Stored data
-=-=-=-=-

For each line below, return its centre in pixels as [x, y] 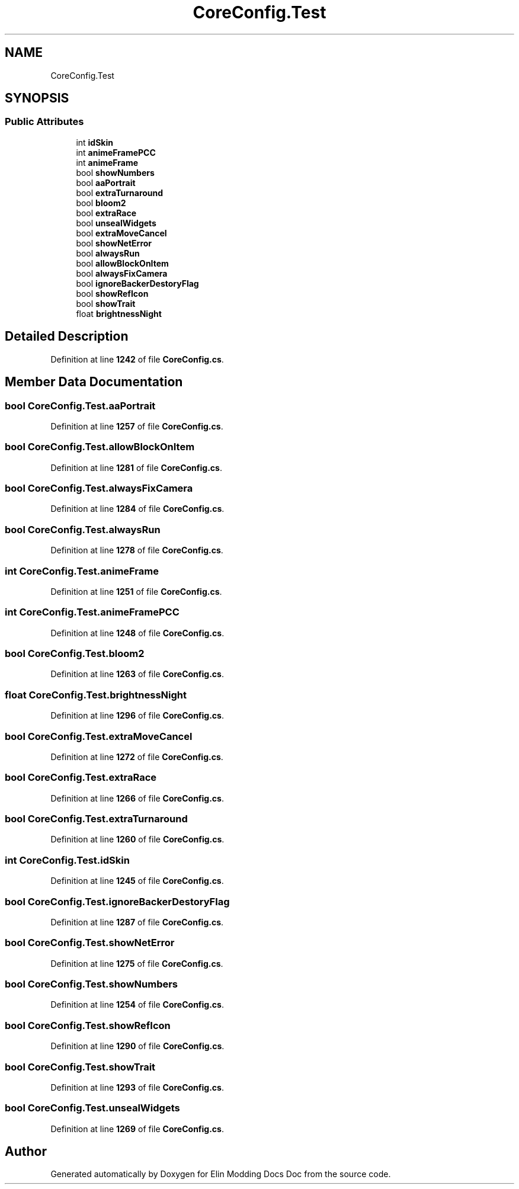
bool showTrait [106, 303]
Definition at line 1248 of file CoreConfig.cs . [137, 633]
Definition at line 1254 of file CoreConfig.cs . [137, 1005]
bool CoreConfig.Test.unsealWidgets [92, 1108]
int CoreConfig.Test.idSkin [67, 860]
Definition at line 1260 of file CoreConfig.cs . [137, 839]
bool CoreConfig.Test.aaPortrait [80, 406]
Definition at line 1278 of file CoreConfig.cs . [137, 550]
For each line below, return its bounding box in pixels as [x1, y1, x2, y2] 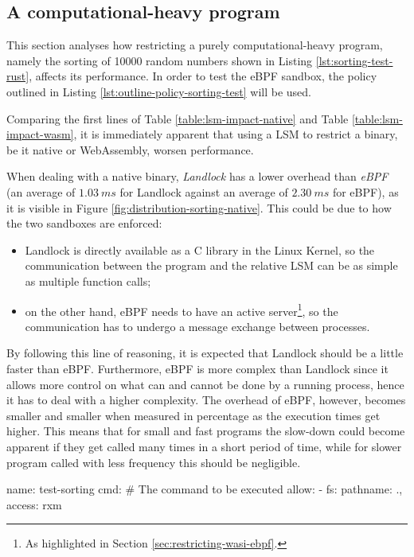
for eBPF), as [332, 183, 399, 200]
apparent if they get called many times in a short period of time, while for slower [6, 438, 402, 454]
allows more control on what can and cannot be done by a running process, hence [6, 376, 404, 392]
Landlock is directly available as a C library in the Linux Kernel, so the [25, 241, 375, 258]
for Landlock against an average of [119, 183, 288, 200]
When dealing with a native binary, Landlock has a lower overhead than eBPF [6, 168, 389, 185]
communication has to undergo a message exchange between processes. [25, 317, 370, 334]
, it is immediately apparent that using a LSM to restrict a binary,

-=-=-=-=-

* [How to complete this task]: Print only these lines, exactly: the one containing "When dealing with" and all after it to the end of the entries.

* [Written solution]:
When dealing with a native binary, Landlock has a lower overhead than eBPF [6, 168, 389, 185]
communication has to undergo a message exchange between processes. [25, 317, 370, 334]
, it is immediately apparent that using a LSM to restrict a binary,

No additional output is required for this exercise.